§ **Data records**
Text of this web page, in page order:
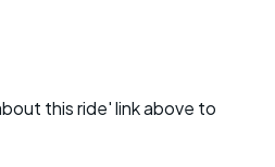
this ride' link above to
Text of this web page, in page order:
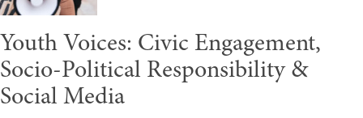
Youth Voices: Civic Engagement,
Socio-Political Responsibility &
Social Media
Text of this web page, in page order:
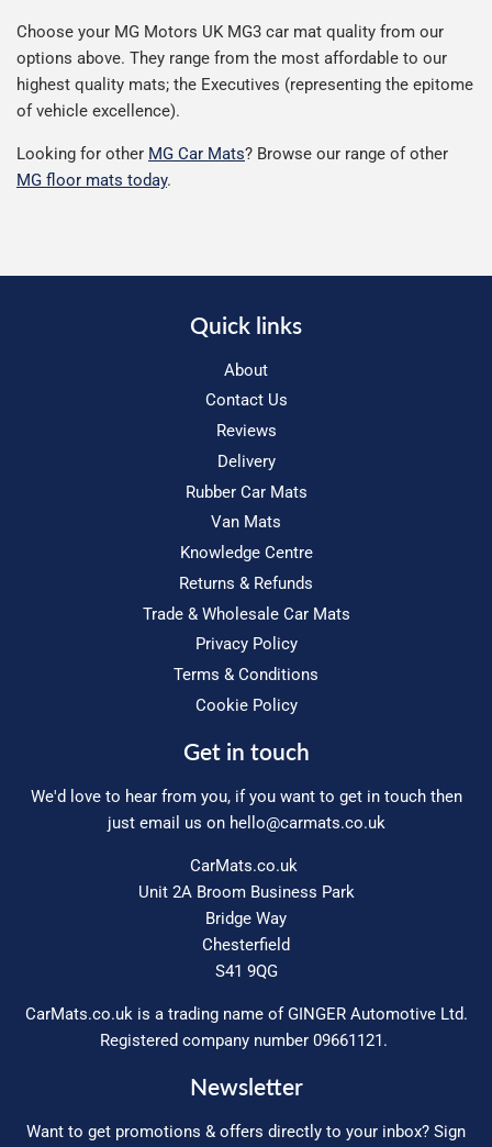
Choose your MG Motors UK MG3 car mat quality from our
options above. They range from the most affordable to our
highest quality mats; the Executives (representing the epitome
of vehicle excellence).
Looking for other MG Car Mats? Browse our range of other
MG floor mats today.
Quick links
About
Contact Us
Reviews
Delivery
Rubber Car Mats
Van Mats
Knowledge Centre
Returns & Refunds
Trade & Wholesale Car Mats
Privacy Policy
Terms & Conditions
Cookie Policy
Get in touch
We'd love to hear from you, if you want to get in touch then
just email us on hello@carmats.co.uk
CarMats.co.uk
Unit 2A Broom Business Park
Bridge Way
Chesterfield
S41 9QG
CarMats.co.uk is a trading name of GINGER Automotive Ltd.
Registered company number 09661121.
Newsletter
Want to get promotions & offers directly to your inbox? Sign
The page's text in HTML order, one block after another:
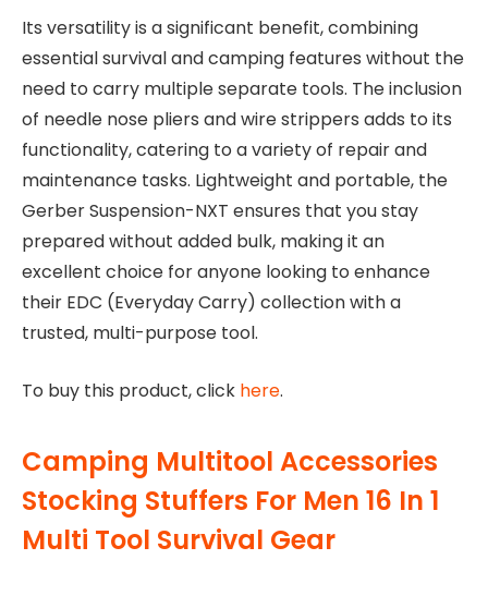
Its versatility is a significant benefit, combining
essential survival and camping features without the
need to carry multiple separate tools. The inclusion
of needle nose pliers and wire strippers adds to its
functionality, catering to a variety of repair and
maintenance tasks. Lightweight and portable, the
Gerber Suspension-NXT ensures that you stay
prepared without added bulk, making it an
excellent choice for anyone looking to enhance
their EDC (Everyday Carry) collection with a
trusted, multi-purpose tool.
To buy this product, click here.
Camping Multitool Accessories
Stocking Stuffers For Men 16 In 1
Multi Tool Survival Gear
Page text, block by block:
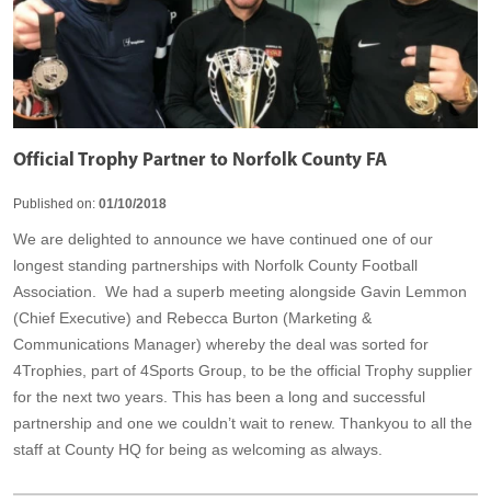
Official Trophy Partner to Norfolk County FA
Published on: 01/10/2018
We are delighted to announce we have continued one of our
longest standing partnerships with Norfolk County Football
Association. We had a superb meeting alongside Gavin Lemmon
(Chief Executive) and Rebecca Burton (Marketing &
Communications Manager) whereby the deal was sorted for
4Trophies, part of 4Sports Group, to be the official Trophy supplier
for the next two years. This has been a long and successful
partnership and one we couldn’t wait to renew. Thankyou to all the
staff at County HQ for being as welcoming as always.
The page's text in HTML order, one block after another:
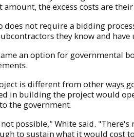
amount, the excess costs are
does not require a bidding
they know and have
an option for governmental
is different from other ways
in building the project would
the government.
possible," White said.
to sustain what it would cost
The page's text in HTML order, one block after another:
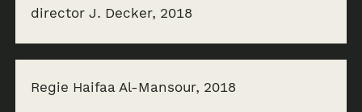
director J. Decker, 2018
Regie Haifaa Al-Mansour, 2018
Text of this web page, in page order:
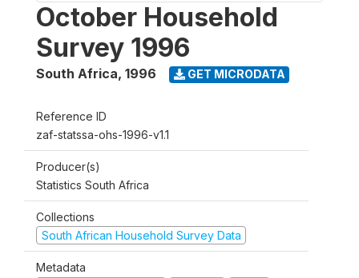
October Household
Survey 1996
South Africa, 1996 GET MICRODATA
Reference ID
zaf-statssa-ohs-1996-v1.1
Producer(s)
Statistics South Africa
Collections
South African Household Survey Data
Metadata
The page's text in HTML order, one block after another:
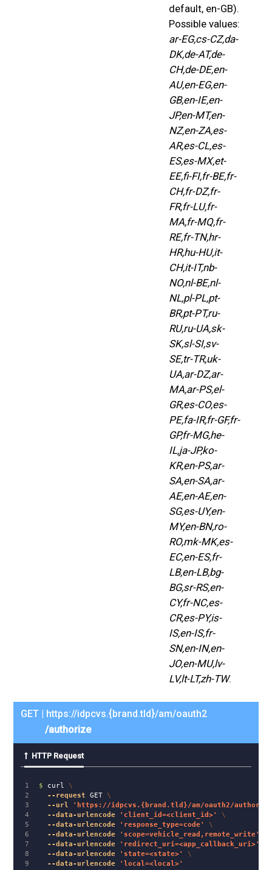
default, en-GB).
Possible values:
ar-EG,cs-CZ,da-
DK,de-AT,de-
CH,de-DE,en-
AU,en-EG,en-
GB,en-IE,en-
JP,en-MT,en-
NZ,en-ZA,es-
AR,es-CL,es-
ES,es-MX,et-
EE,fi-FI,fr-BE,fr-
CH,fr-DZ,fr-
FR,fr-LU,fr-
MA,fr-MQ,fr-
RE,fr-TN,hr-
HR,hu-HU,it-
CH,it-IT,nb-
NO,nl-BE,nl-
NL,pl-PL,pt-
BR,pt-PT,ru-
RU,ru-UA,sk-
SK,sl-SI,sv-
SE,tr-TR,uk-
UA,ar-DZ,ar-
MA,ar-PS,el-
GR,es-CO,es-
PE,fa-IR,fr-GF,fr-
GP,fr-MG,he-
IL,ja-JP,ko-
KR,en-PS,ar-
SA,en-SA,ar-
AE,en-AE,en-
SG,es-UY,en-
MY,en-BN,ro-
RO,mk-MK,es-
EC,en-ES,fr-
LB,en-LB,bg-
BG,sr-RS,en-
CY,fr-NC,es-
CR,es-PY,is-
IS,en-IS,fr-
SN,en-IN,en-
JO,en-MU,lv-
LV,lt-LT,zh-TW.
GET | https://idpcvs.{brand.tld}/am/oauth2
/authorize
HTTP Request
1
2
3
4
5
6
7
8
$ curl \
--request GET \
--url
'https://idpcvs.{brand.tld}/am/oauth2/
--data-urlencode
'client_id=<client_id>'
\
--data-urlencode
'response_type=code'
\
--data-urlencode
'scope=vehicle_read,remote_write'
--data-urlencode
'redirect_uri=<app_callback_uri>'
--data-urlencode
'state=<state>'
\
--data-urlencode
'local=<local>'
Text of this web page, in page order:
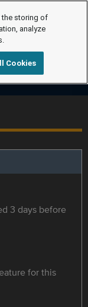
3 days before
for this
the storing of
analyze
Cookies
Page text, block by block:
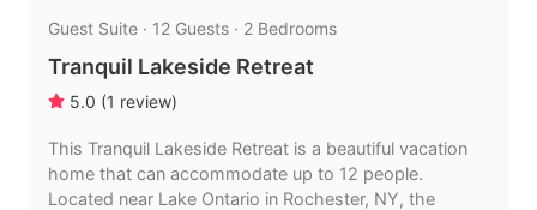
Guest Suite · 12 Guests · 2 Bedrooms
Tranquil Lakeside Retreat
5.0 (1 review)
This Tranquil Lakeside Retreat is a beautiful vacation
home that can accommodate up to 12 people.
Located near Lake Ontario in Rochester, NY, the
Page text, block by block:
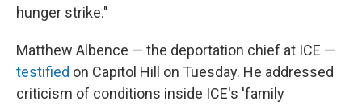
hunger strike."
Matthew Albence — the deportation chief at ICE —
testified on Capitol Hill on Tuesday. He addressed
criticism of conditions inside ICE's 'family
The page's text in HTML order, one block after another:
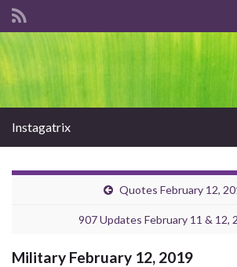
Instagatrix
Quotes February 12,
907 Updates February 11 & 12,
Military February 12, 2019
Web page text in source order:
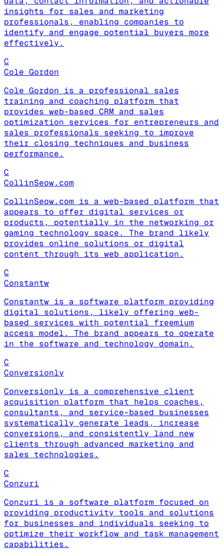
insights for sales and marketing
professionals, enabling companies to
identify and engage potential buyers more
effectively.
C
Cole Gordon
Cole Gordon is a professional sales
training and coaching platform that
provides web-based CRM and sales
optimization services for entrepreneurs and
sales professionals seeking to improve
their closing techniques and business
performance.
C
CollinSeow.com
CollinSeow.com is a web-based platform that
appears to offer digital services or
products, potentially in the networking or
gaming technology space. The brand likely
provides online solutions or digital
content through its web application.
C
Constantw
Constantw is a software platform providing
digital solutions, likely offering web-
based services with potential freemium
access model. The brand appears to operate
in the software and technology domain.
C
Conversionly
Conversionly is a comprehensive client
acquisition platform that helps coaches,
consultants, and service-based businesses
systematically generate leads, increase
conversions, and consistently land new
clients through advanced marketing and
sales technologies.
C
Conzuri
Conzuri is a software platform focused on
providing productivity tools and solutions
for businesses and individuals seeking to
optimize their workflow and task management
capabilities.
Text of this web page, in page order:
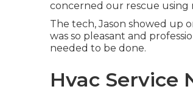
concerned our rescue using
The tech, Jason showed up
was so pleasant and
needed to be done.
Hvac Service

§ **Task goal**
In your answer, repeat all the entries exactly, but leave out the pictures.

§ **Solved problem**
Text of this web page, in page order:
this ride' link above to
Text of this web page, in page order:
Youth Voices: Civic Engagement,
Socio-Political Responsibility &
Social Media
Text of this web page, in page order:
Choose your MG Motors UK MG3 car mat quality from our
options above. They range from the most affordable to our
highest quality mats; the Executives (representing the epitome
of vehicle excellence).
Looking for other MG Car Mats? Browse our range of other
MG floor mats today.
Quick links
About
Contact Us
Reviews
Delivery
Rubber Car Mats
Van Mats
Knowledge Centre
Returns & Refunds
Trade & Wholesale Car Mats
Privacy Policy
Terms & Conditions
Cookie Policy
Get in touch
We'd love to hear from you, if you want to get in touch then
just email us on hello@carmats.co.uk
CarMats.co.uk
Unit 2A Broom Business Park
Bridge Way
Chesterfield
S41 9QG
CarMats.co.uk is a trading name of GINGER Automotive Ltd.
Registered company number 09661121.
Newsletter
Want to get promotions & offers directly to your inbox? Sign
The page's text in HTML order, one block after another:
Its versatility is a significant benefit, combining
essential survival and camping features without the
need to carry multiple separate tools. The inclusion
of needle nose pliers and wire strippers adds to its
functionality, catering to a variety of repair and
maintenance tasks. Lightweight and portable, the
Gerber Suspension-NXT ensures that you stay
prepared without added bulk, making it an
excellent choice for anyone looking to enhance
their EDC (Everyday Carry) collection with a
trusted, multi-purpose tool.
To buy this product, click here.
Camping Multitool Accessories
Stocking Stuffers For Men 16 In 1
Multi Tool Survival Gear
Page text, block by block:
Official Trophy Partner to Norfolk County FA
Published on: 01/10/2018
We are delighted to announce we have continued one of our
longest standing partnerships with Norfolk County Football
Association. We had a superb meeting alongside Gavin Lemmon
(Chief Executive) and Rebecca Burton (Marketing &
Communications Manager) whereby the deal was sorted for
4Trophies, part of 4Sports Group, to be the official Trophy supplier
for the next two years. This has been a long and successful
partnership and one we couldn’t wait to renew. Thankyou to all the
staff at County HQ for being as welcoming as always.
The page's text in HTML order, one block after another:
amount, the excess costs are
does not require a bidding
they know and have
an option for governmental
is different from other ways
in building the project would
the government.
possible," White said.
to sustain what it would cost
The page's text in HTML order, one block after another:
director J. Decker, 2018
Regie Haifaa Al-Mansour, 2018
Text of this web page, in page order:
October Household
Survey 1996
South Africa, 1996 GET MICRODATA
Reference ID
zaf-statssa-ohs-1996-v1.1
Producer(s)
Statistics South Africa
Collections
South African Household Survey Data
Metadata
The page's text in HTML order, one block after another:
default, en-GB).
Possible values:
ar-EG,cs-CZ,da-
DK,de-AT,de-
CH,de-DE,en-
AU,en-EG,en-
GB,en-IE,en-
JP,en-MT,en-
NZ,en-ZA,es-
AR,es-CL,es-
ES,es-MX,et-
EE,fi-FI,fr-BE,fr-
CH,fr-DZ,fr-
FR,fr-LU,fr-
MA,fr-MQ,fr-
RE,fr-TN,hr-
HR,hu-HU,it-
CH,it-IT,nb-
NO,nl-BE,nl-
NL,pl-PL,pt-
BR,pt-PT,ru-
RU,ru-UA,sk-
SK,sl-SI,sv-
SE,tr-TR,uk-
UA,ar-DZ,ar-
MA,ar-PS,el-
GR,es-CO,es-
PE,fa-IR,fr-GF,fr-
GP,fr-MG,he-
IL,ja-JP,ko-
KR,en-PS,ar-
SA,en-SA,ar-
AE,en-AE,en-
SG,es-UY,en-
MY,en-BN,ro-
RO,mk-MK,es-
EC,en-ES,fr-
LB,en-LB,bg-
BG,sr-RS,en-
CY,fr-NC,es-
CR,es-PY,is-
IS,en-IS,fr-
SN,en-IN,en-
JO,en-MU,lv-
LV,lt-LT,zh-TW.
GET | https://idpcvs.{brand.tld}/am/oauth2
/authorize
HTTP Request
1
2
3
4
5
6
7
8
$ curl \
--request GET \
--url
'https://idpcvs.{brand.tld}/am/oauth2/
--data-urlencode
'client_id=<client_id>'
\
--data-urlencode
'response_type=code'
\
--data-urlencode
'scope=vehicle_read,remote_write'
--data-urlencode
'redirect_uri=<app_callback_uri>'
--data-urlencode
'state=<state>'
\
--data-urlencode
'local=<local>'
Text of this web page, in page order:
3 days before
for this
the storing of
analyze
Cookies
Page text, block by block:
Guest Suite · 12 Guests · 2 Bedrooms
Tranquil Lakeside Retreat
5.0 (1 review)
This Tranquil Lakeside Retreat is a beautiful vacation
home that can accommodate up to 12 people.
Located near Lake Ontario in Rochester, NY, the
Page text, block by block:
hunger strike."
Matthew Albence — the deportation chief at ICE —
testified on Capitol Hill on Tuesday. He addressed
criticism of conditions inside ICE's 'family
The page's text in HTML order, one block after another:
Instagatrix
Quotes February 12,
907 Updates February 11 & 12,
Military February 12, 2019
Web page text in source order:
insights for sales and marketing
professionals, enabling companies to
identify and engage potential buyers more
effectively.
C
Cole Gordon
Cole Gordon is a professional sales
training and coaching platform that
provides web-based CRM and sales
optimization services for entrepreneurs and
sales professionals seeking to improve
their closing techniques and business
performance.
C
CollinSeow.com
CollinSeow.com is a web-based platform that
appears to offer digital services or
products, potentially in the networking or
gaming technology space. The brand likely
provides online solutions or digital
content through its web application.
C
Constantw
Constantw is a software platform providing
digital solutions, likely offering web-
based services with potential freemium
access model. The brand appears to operate
in the software and technology domain.
C
Conversionly
Conversionly is a comprehensive client
acquisition platform that helps coaches,
consultants, and service-based businesses
systematically generate leads, increase
conversions, and consistently land new
clients through advanced marketing and
sales technologies.
C
Conzuri
Conzuri is a software platform focused on
providing productivity tools and solutions
for businesses and individuals seeking to
optimize their workflow and task management
capabilities.
Text of this web page, in page order:
concerned our rescue using
The tech, Jason showed up
was so pleasant and
needed to be done.
Hvac Service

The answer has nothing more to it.